As a, b, c, d from a G.P and if r be the common ratio

a = a

b = ar

c = ar²

d = ar³

So, from equation, (1),

$a+b=3\Rightarrow a+ar=3\Rightarrow a(1+r)=3$ (5)

And $c+d=12\Rightarrow a{r}^2+a{r}^3=12\Rightarrow a{r}^2(1+r)=12$ (6)

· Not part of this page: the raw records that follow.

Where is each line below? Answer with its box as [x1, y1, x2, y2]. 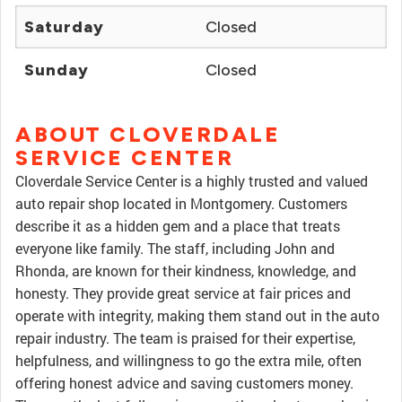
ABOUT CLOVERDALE [15, 121, 280, 147]
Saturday [24, 17, 104, 37]
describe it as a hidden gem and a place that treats [15, 216, 340, 235]
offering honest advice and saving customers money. [15, 373, 354, 392]
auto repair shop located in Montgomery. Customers [15, 194, 347, 213]
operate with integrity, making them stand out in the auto [15, 306, 380, 325]
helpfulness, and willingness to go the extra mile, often [15, 351, 362, 370]
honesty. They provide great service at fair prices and [15, 284, 351, 302]

Dividing equation (6) and (5) we get,

$\frac{a{r}^2(1+r)}{a(1+r)}=\frac{12}{3}$

 r² = 4

Now, L.H.S. $=\frac{q+p}{q-p}=\frac{cd+ab}{cd-ab}$ {from (4) and (5)}

$=\frac{a{r}^2*a{r}^3+a*ar}{a{r}^2+a{r}^3-a*ar}$

$=\frac{a^{2}r\left(r^4+1\right)}{a^{2}r\left(r^4-1\right)}$

$=\frac{{\left(r^2\right)}^2+1}{{\left(r^2\right)}^2-1}=\frac{4^2+1}{4^2-1}=\frac{16+1}{16-1}=\frac{17}{15}$ = R.H.S.

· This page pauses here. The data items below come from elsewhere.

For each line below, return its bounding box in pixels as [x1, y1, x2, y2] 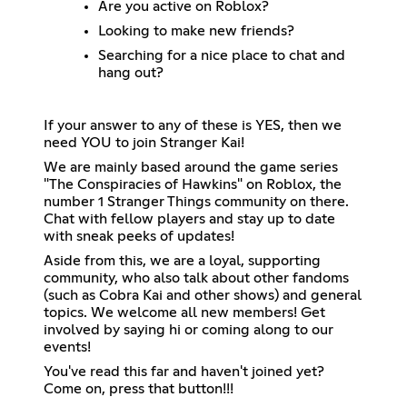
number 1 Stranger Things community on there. [44, 194, 349, 209]
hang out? [98, 65, 164, 80]
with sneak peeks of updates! [44, 228, 234, 243]
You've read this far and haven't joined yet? [44, 363, 324, 379]
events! [44, 339, 91, 354]
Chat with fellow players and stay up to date [44, 211, 335, 226]
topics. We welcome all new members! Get [44, 304, 325, 320]
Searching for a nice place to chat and [98, 47, 345, 63]
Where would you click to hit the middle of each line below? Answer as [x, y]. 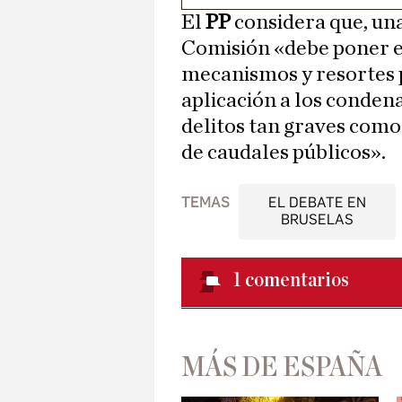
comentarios [297, 280]
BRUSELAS [317, 220]
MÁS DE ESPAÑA [282, 367]
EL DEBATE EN [317, 203]
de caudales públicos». [284, 153]
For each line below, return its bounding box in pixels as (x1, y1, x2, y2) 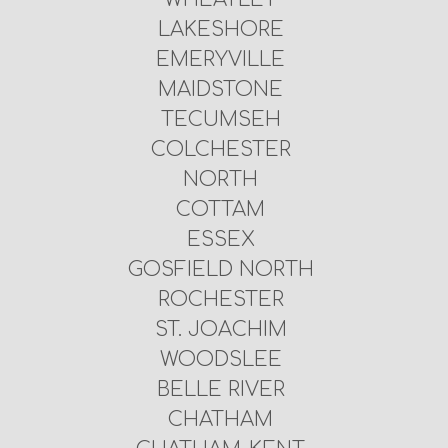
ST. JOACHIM (154, 317, 287, 341)
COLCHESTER (150, 137, 291, 161)
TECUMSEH (160, 107, 281, 131)
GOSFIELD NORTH (127, 257, 314, 281)
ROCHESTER (157, 287, 284, 311)
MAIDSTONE (158, 77, 284, 101)
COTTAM (176, 197, 266, 221)
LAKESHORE (157, 17, 284, 41)
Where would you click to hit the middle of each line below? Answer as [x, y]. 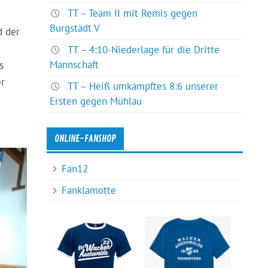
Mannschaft [74, 65]
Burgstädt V [75, 28]
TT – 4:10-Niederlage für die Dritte [144, 50]
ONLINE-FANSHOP [86, 139]
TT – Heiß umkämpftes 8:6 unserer [143, 86]
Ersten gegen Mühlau [96, 101]
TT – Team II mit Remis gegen [133, 13]
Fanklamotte [89, 190]

91. Let r be the common ratio of the G.P.

Then, a, b, c, d a, ar, ar², ar³

So, $a^n+b^n=a^n+{(ar)}^n=a^n+a^n{r}^n=a^n\left(1+r^n\right)-(1)$

$b^n+c^n={(ar)}^n+{\left(a{r}^2\right)}^n=a^n{r}^n+a^n{r}^{2n}=a^n{r}^n\left(1+r^n\right)$ (2)

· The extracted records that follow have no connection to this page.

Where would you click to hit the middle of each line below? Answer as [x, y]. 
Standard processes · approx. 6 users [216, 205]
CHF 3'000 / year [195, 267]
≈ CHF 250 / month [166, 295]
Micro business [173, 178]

$c^n+d^n={\left(a{r}^2\right)}^n+{\left(a{r}^3\right)}^n=a^n{r}^{2n}+a^n{r}^{3n}=a^n{r}^{2n}\left(1+r^n\right)$ (3)

Hence, $\frac{b^n+c^n}{a^n+b^n}=\frac{a^n{r}^n\left(1+r^n\right)}{a^n\left(1+r^n\right)}=r^n$ {from (2) and (1)}

and $$ $\frac{c^n+d^n}{b^n+c^n}=\frac{a^n{r}^{2n}\left(1+r^2\right)}{a^n{r}^n\left(1+r^2\right)}=r^n$ {from (3) and (2)}

i.e., $\frac{b^n+c^n}{a^x+b^n}=\frac{c^n+d^n}{b^x+c^n}$

$\therefore a^n+b^n,b^n+c^n,c^n+d^n$ are in A.P

90. Given, $a\left(\frac{1}{b}+\frac{1}{c}\right),b\left(\frac{1}{c}+\frac{1}{a}\right),c\left(\frac{1}{a}+\frac{1}{b}\right)$ are in A.P.

So, $\frac{a(c+b)}{bc},\frac{b(a+c)}{ac},\frac{c(b+a)}{ab}$ are in A.P.

$\Rightarrow \frac{ac+ab}{bc},\frac{ab+bc}{ac},\frac{bc+ac}{ab}$ are in A.P.